The traversal can be halted at any point by returning TRUE from func.
enum GTraverseFlags
typedef enum
{
G_TRAVERSE_LEAFS = 1 << 0,
G_TRAVERSE_NON_LEAFS = 1 << 1,
G_TRAVERSE_ALL = G_TRAVERSE_LEAFS | G_TRAVERSE_NON_LEAFS,
G_TRAVERSE_MASK = 0x03
} GTraverseFlags; |
Specifies which nodes are visited during several of the tree functions,
including g_node_traverse() and g_node_find().
G_TRAVERSE_LEAFS specifies that only leaf nodes should be visited.
G_TRAVERSE_NON_LEAFS specifies that only non-leaf nodes should be visited.
G_TRAVERSE_ALL specifies that all nodes should be visited.
GNodeTraverseFunc ()
Specifies the type of function passed to g_node_traverse().
The function is called with each of the nodes visited, together with the
user data passed to g_node_traverse().
If the function returns TRUE, then the traversal is stopped.
g_node_children_foreach ()
Calls a function for each of the children of a GNode.
Note that it doesn't descend beneath the child nodes.
g_node_get_root ()
Gets the root of a tree.
g_node_find ()
Finds a GNode in a tree.
g_node_find_child ()
Finds the first child of a GNode with the given data.
g_node_child_index ()
Gets the position of the first child of a GNode which contains the given data.
g_node_child_position ()
Gets the position of a GNode with respect to its siblings.
child must be a child of node.
The first child is numbered 0, the second 1, and so on.
g_node_first_child()
#define g_node_first_child(node) |
Gets the first child of a GNode.
g_node_last_child ()
Gets the last child of a GNode.
g_node_nth_child ()
Gets a child of a GNode, using the given index.
The first child is at index 0. If the index is too big, NULL is returned.
g_node_first_sibling ()
Gets the first sibling of a GNode.
This could possibly be the node itself.
g_node_next_sibling()
#define g_node_next_sibling(node) |
Gets the next sibling of a GNode.
g_node_prev_sibling()
#define g_node_prev_sibling(node) |
Gets the previous sibling of a GNode.
g_node_last_sibling ()
Gets the last sibling of a GNode.
This could possibly be the node itself.
G_NODE_IS_LEAF()
#define G_NODE_IS_LEAF(node) (((GNode*) (node))->children == NULL) |
Returns TRUE if a GNode is a leaf node.
G_NODE_IS_ROOT()
#define G_NODE_IS_ROOT(node) |
Returns TRUE if a GNode is the root of a tree.
g_node_depth ()
Gets the depth of a GNode.
If node is NULL the depth is 0.
The root node has a depth of 1.
For the children of the root node the depth is 2. And so on.
g_node_n_nodes ()
Gets the number of nodes in a tree.
g_node_n_children ()
Gets the number of children of a GNode.
g_node_is_ancestor ()
Returns TRUE if node is an ancestor of descendant.
This is true if node is the parent of descendant, or if node is the
grandparent of descendant etc.
g_node_max_height ()
Gets the maximum height of all branches beneath a GNode.
This is the maximum distance from the GNode to all leaf nodes.
If root is NULL, 0 is returned.
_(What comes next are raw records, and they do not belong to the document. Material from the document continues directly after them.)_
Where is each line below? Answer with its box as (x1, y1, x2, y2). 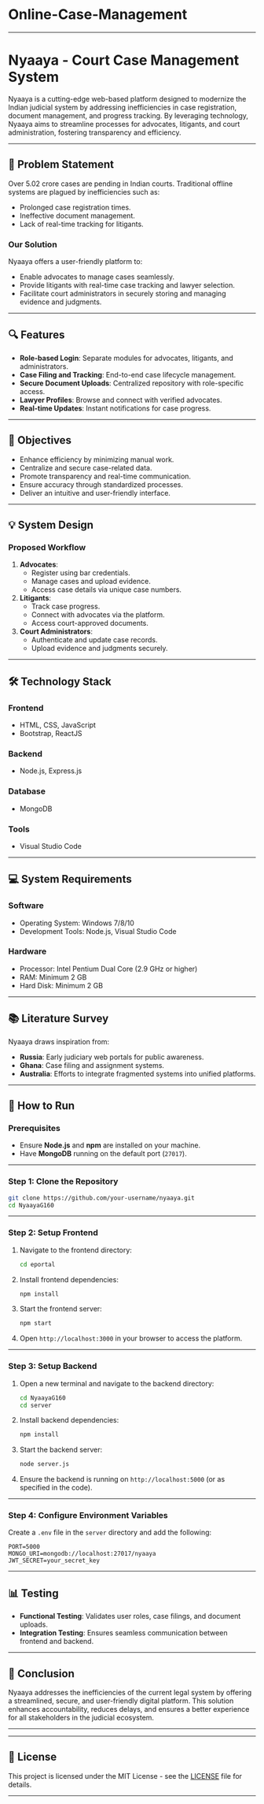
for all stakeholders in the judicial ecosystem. (8, 1713, 155, 1723)
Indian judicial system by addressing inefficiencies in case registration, (8, 102, 237, 112)
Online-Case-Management (8, 6, 188, 24)
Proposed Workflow (8, 541, 86, 552)
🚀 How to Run (8, 1099, 75, 1113)
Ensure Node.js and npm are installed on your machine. (19, 1140, 201, 1150)
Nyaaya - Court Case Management (8, 51, 240, 69)
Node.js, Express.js (19, 766, 82, 776)
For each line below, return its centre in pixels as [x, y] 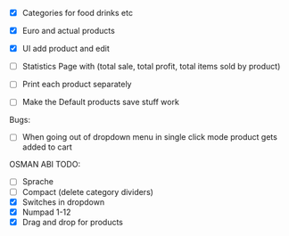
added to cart [47, 147]
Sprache [37, 182]
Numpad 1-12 [46, 212]
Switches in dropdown [63, 202]
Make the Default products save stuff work [101, 102]
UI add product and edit [66, 49]
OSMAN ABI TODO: [45, 165]
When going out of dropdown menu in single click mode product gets [150, 137]

If root has no children, 1 is returned.
If root has children, 2 is returned. And so on.
g_node_unlink ()
void g_node_unlink (GNode *node); |
Unlinks a GNode from a tree, resulting in two separate trees.
g_node_destroy ()
void g_node_destroy (GNode *root); |
Removes the GNode and its children from the tree, freeing any memory
allocated.
g_node_push_allocator ()
void g_node_push_allocator (GAllocator *allocator); |
Sets the allocator to use to allocate GNode elements.
Use g_node_pop_allocator() to restore the previous allocator.
g_node_pop_allocator ()
void g_node_pop_allocator (void); |
Restores the previous GAllocator, used when allocating GNode elements.